Deep understanding of JavaScript – regular expressions


regular expression

Regular expressions are patterns used to match character combinations in strings. In JavaScript, regular expressions are also objects. These patterns are used toRegExpOfexecandtextMethods, andStringInmatchmatchAllreplace search andsplitmethod

Create expression


Use two/Create a regular expression directly, with a slash to indicate the beginning and end

var	reg	=	/ab/g

When the script is loaded, the regular expression literal is compiled. When the regular expression is kept unchanged, better performance can be obtained by using this method.

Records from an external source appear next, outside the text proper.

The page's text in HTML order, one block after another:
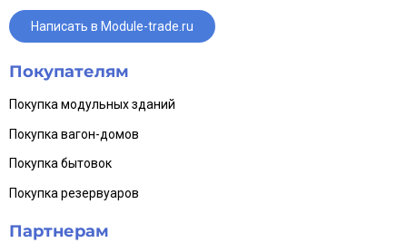
Написать в Module-trade.ru
Покупателям
Покупка модульных зданий
Покупка вагон-домов
Покупка бытовок
Покупка резервуаров
Партнерам

var reg = new RegRxp('ab','g')
//Equivalent to var reg = / AB / g

Literal quantity creates a modifier after the end of the slash and the second argument of the constructor.

The above two ways of writing are to add a new object in the regular expression. The difference is that when the first re engine compiles code, it creates a new regular expression. The second method creates a new expression at run time, so literal quantity is more efficient. And the literal quantity is more convenient and intuitive, basically will use literal quantity to define regular expression.

Instance properties

Regular modifier related instance properties (read only)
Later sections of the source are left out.